* **Material shown**:
########################################

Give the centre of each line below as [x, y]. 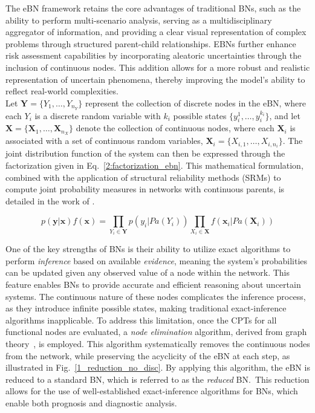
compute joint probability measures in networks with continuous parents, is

########################################

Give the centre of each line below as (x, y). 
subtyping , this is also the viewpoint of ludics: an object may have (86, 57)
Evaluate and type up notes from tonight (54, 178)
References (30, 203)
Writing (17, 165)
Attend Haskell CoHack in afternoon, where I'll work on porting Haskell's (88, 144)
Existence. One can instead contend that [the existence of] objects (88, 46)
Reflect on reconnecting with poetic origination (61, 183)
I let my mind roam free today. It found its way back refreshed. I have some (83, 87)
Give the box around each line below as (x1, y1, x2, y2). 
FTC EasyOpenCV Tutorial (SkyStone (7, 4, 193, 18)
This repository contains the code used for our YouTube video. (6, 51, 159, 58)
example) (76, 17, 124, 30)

########################################

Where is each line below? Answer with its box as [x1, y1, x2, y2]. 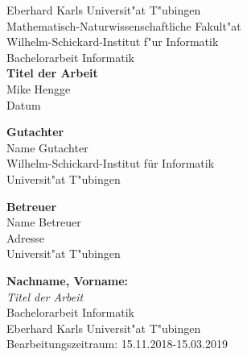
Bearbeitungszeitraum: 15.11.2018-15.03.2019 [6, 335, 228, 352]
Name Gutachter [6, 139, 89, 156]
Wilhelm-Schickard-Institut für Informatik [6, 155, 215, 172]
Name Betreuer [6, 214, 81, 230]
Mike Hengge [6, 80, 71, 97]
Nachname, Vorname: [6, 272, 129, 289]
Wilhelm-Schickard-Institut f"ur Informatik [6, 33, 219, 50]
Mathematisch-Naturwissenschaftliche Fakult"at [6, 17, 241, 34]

########################################

From the entries above, restate word for word the lines from the line containing "Existence. One can" to the line containing "example) (76, 17, 124, 30)", both ends included, and nothing more.

Existence. One can instead contend that [the existence of] objects (88, 46)
Reflect on reconnecting with poetic origination (61, 183)
I let my mind roam free today. It found its way back refreshed. I have some (83, 87)
Give the box around each line below as (x1, y1, x2, y2). 
FTC EasyOpenCV Tutorial (SkyStone (7, 4, 193, 18)
This repository contains the code used for our YouTube video. (6, 51, 159, 58)
example) (76, 17, 124, 30)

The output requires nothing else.